Many thanks for this. In Bendigo because of Anzac Day (Australia's newest holy day)falling on Easter Monday, the great Bendigo Easter Parade concluding with the world's biggest chinese dragon has been moved to Easter Day atarting right outside our (anglican)cathedral with no regard to our holy day. Parking will be at a premium. Our dilemma has been complicated by our Sunday School barbeque (another form of holy communion) which will now compete with the worship inside. The mayor has been asked to come and read a lesson to support us and to "punish" him for the decision!

Theologically I have been thinking that it is important for Anzac Day that the dead stay dead (they shall not grow old). Not so with Jesus Christ, who challenges us into new life.

Peta Sherlock | 21 April 2011  

I enjoyed this item but cringed at seeing ANZAC so badly treated. The NZ stands for New Zeland and should never be in lower case letters. Sydney ins not in Nsw. Canberra is not in the Act. And Washington is not the capitol of the Usa.

A bit more respect is due.

Rob Roy Herzog | 21 April 2011  

One major defect of the commemoration of military anniversaries is the concentration on military matters with little, if any, reference to the tribulations of civilians resulting from a particular military conflict, or from war writ large, yet civilian losses generally outnumber military losses in war zones. It's time for some balance to enter the debate, and for historians to expand their brief to include civilian concerns.

Michael | 21 April 2011  

While it's important to remember the birth of our 'nationhood'. it is also important to place the remembrance in its proper perspective. The Battle at Anzac was a battle lost due to misjudged decisions by the British high command. Historians might see it as a the maturation of a nation, but it would have been much more appropriate to remember the birth of our nation as the day when we come to terms with all our beginnings, including those that might have tainted our history.

Anzac Day is one of those many memories that shape the destiny of our nation. It is not the only one.

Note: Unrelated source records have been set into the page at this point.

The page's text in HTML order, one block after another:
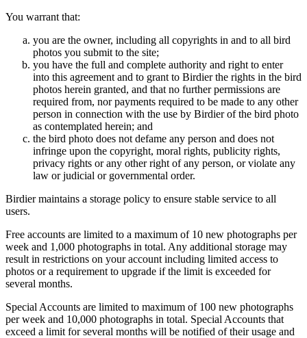
You warrant that:
you are the owner, including all copyrights in and to all bird
photos you submit to the site;
you have the full and complete authority and right to enter
into this agreement and to grant to Birdier the rights in the bird
photos herein granted, and that no further permissions are
required from, nor payments required to be made to any other
person in connection with the use by Birdier of the bird photo
as contemplated herein; and
the bird photo does not defame any person and does not
infringe upon the copyright, moral rights, publicity rights,
privacy rights or any other right of any person, or violate any
law or judicial or governmental order.
Birdier maintains a storage policy to ensure stable service to all
users.
Free accounts are limited to a maximum of 10 new photographs per
week and 1,000 photographs in total. Any additional storage may
result in restrictions on your account including limited access to
photos or a requirement to upgrade if the limit is exceeded for
several months.
Special Accounts are limited to maximum of 100 new photographs
per week and 10,000 photographs in total. Special Accounts that
exceed a limit for several months will be notified of their usage and

Alex Njoo | 22 April 2011  

Militarily, the ANZAC invasion of Turkey at Gallipoli was a fiasco, a disastrous defeat at huge human cost for no strategic gain
Ethically, the invasion was a disgrace and fails the very minimum standards of morality which could be expected to apply
Easter marks the public execution of the gifted Christ by the political and religious establishment of his day
What links the two commemorations is the disinclination of humanity to accept the consequences of failure and death, preferring instead to redeem them in glory.

So Australia is still invading countries on the other side of the world at the behest of the current allied superpower instead of being a peaceful non-aligned nation, and the Church is still telling its members that everything will be alright, when you are dead you're not really dead, you're just resting

Robert Kinnane | 22 April 2011  

A thoughtful article. But I was most struck by Peta Sherlock's "it's important the dead stay dead". Whatever meaning Peta intended, I myself have for some time thought that the whole approach to ANZAC day has somehow lost its way.

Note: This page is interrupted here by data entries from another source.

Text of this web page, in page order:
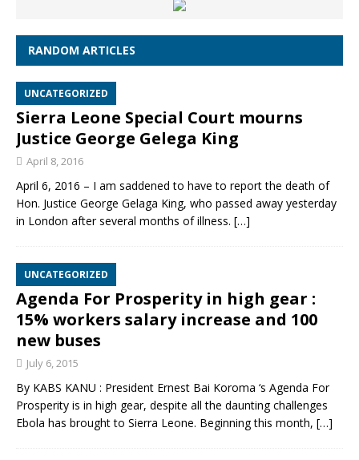
RANDOM ARTICLES
UNCATEGORIZED
Sierra Leone Special Court mourns
Justice George Gelega King
April 8, 2016
April 6, 2016 – I am saddened to have to report the death of
Hon. Justice George Gelaga King, who passed away yesterday
in London after several months of illness. […]
UNCATEGORIZED
Agenda For Prosperity in high gear :
15% workers salary increase and 100
new buses
July 6, 2015
By KABS KANU : President Ernest Bai Koroma ‘s Agenda For
Prosperity is in high gear, despite all the daunting challenges
Ebola has brought to Sierra Leone. Beginning this month, […]
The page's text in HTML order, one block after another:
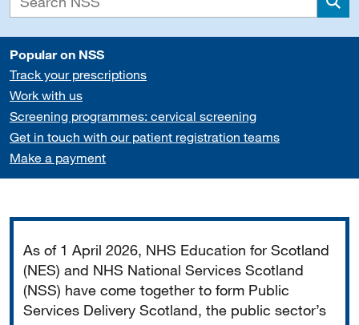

As a public "holiday" and with the style of mass media coverage, and the accompanying celebrations and promotions of flag etc, the glorifications and justifications seem to me to have intruded too much on the sad memorials of the surviving service personnel and those affected by the death and injury of those they loved or knew.

I'm not sure how this could be workably reversed. My own preference would be that on both ANZAC Day and Good Friday, there should be a general commercial shut-down, including ads on TV or radio.

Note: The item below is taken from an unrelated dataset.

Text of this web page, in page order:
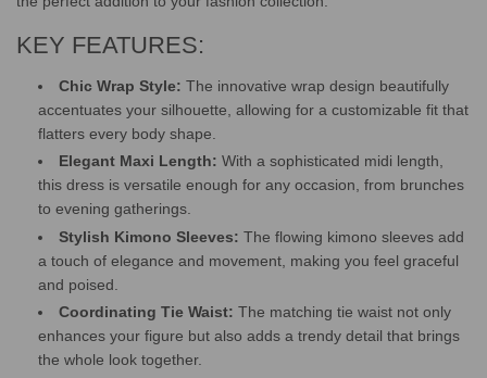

Stephen Kellett | 23 April 2011  

I am a veteran my self so ANZAC Day has a special significance- to remember not just dead mates but the living dead- those so traumatised so much by their experiences.I am sorry Andrew but the only connection I can see is Jesus died in support of a cause for salvation, my friends died in support of policies now seen for what they were a fraud! certainly not salvation. I support the comment from Stephen very strongly.

Gavin O'Brien | 27 April 2011  

The message of Easter gives many a clear picture of hope and love. The great losses caused by the deaths of young soldiers in any war so far has not given me hope of any kind that we are learning anything useful from this callous blood-shed. We should pray for not only those who died, and for those who suffered long after the actual conflict had passed, but for those who will continue to die and suffer in conflict long after we are gone. The uselessness of it all makes me very very sad.

Sue O'Connor | 28 April 2011  

Easter is always before Anzac day - good Friday can happen any time from the equinox (21 March) to 22 April - depending on the phases of the moon. Unfortunately Easter is a Pagan word and we use a Pagan technique for calculating it.

robin | 08 April 2012  

Easter is always before Anzac day - good Friday can happen any time from the equinox (21 March) to 22 April - depending on the phases of the moon. Unfortunately Easter is a Pagan word and we use a Pagan technique for calculating it.